*Data to examine*.
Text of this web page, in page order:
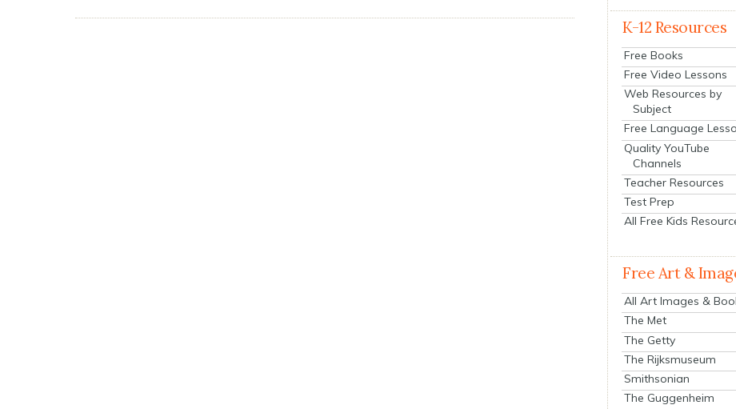
K-12 Resources
Free Books
Free Video Lessons
Web Resources by
Subject
Free Language
Quality YouTube
Channels
Teacher Resources
Test Prep
All Free Kids
Free Art &
All Art Images &
The Met
The Getty
The Rijksmuseum
Smithsonian
The Guggenheim
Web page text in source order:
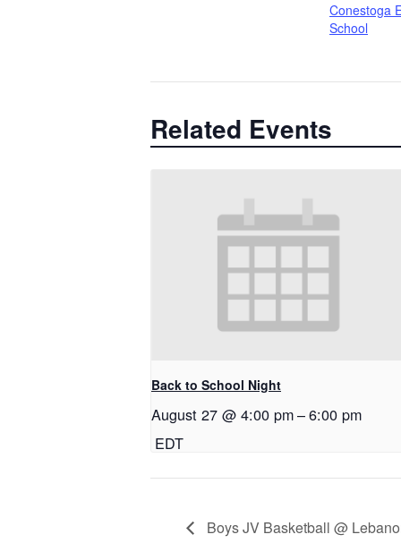
Conestoga
School
Related Events
Back to School Night
August 27 @ 4:00 pm–6:00 pm
EDT
Boys JV Basketball @
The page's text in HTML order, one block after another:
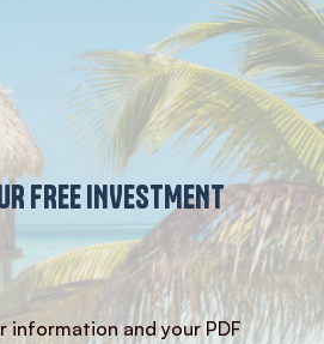
FREE INVESTMENT
information and your PDF
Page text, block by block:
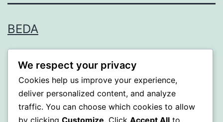
BEDA
Proudly powered by
We respect your privacy
Cookies help us improve your experience,
deliver personalized content, and analyze
traffic. You can choose which cookies to allow
by clicking Customize. Click Accept All to
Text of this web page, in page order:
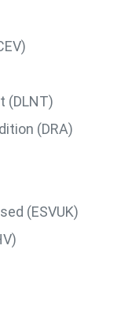
(DLNT)
(DRA)
(ESVUK)
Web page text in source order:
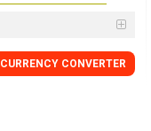
CURRENCY CONVERTER

*Problem*.
Would you return the data above exactly as written, minus the images?

*Answer*.
Text of this web page, in page order:
K-12 Resources
Free Books
Free Video Lessons
Web Resources by
Subject
Free Language
Quality YouTube
Channels
Teacher Resources
Test Prep
All Free Kids
Free Art &
All Art Images &
The Met
The Getty
The Rijksmuseum
Smithsonian
The Guggenheim
Web page text in source order:
Conestoga
School
Related Events
Back to School Night
August 27 @ 4:00 pm–6:00 pm
EDT
Boys JV Basketball @
The page's text in HTML order, one block after another:
FREE INVESTMENT
information and your PDF
Page text, block by block:
BEDA
Proudly powered by
We respect your privacy
Cookies help us improve your experience,
deliver personalized content, and analyze
traffic. You can choose which cookies to allow
by clicking Customize. Click Accept All to
Text of this web page, in page order:
(DLNT)
(DRA)
(ESVUK)
Web page text in source order:
CURRENCY CONVERTER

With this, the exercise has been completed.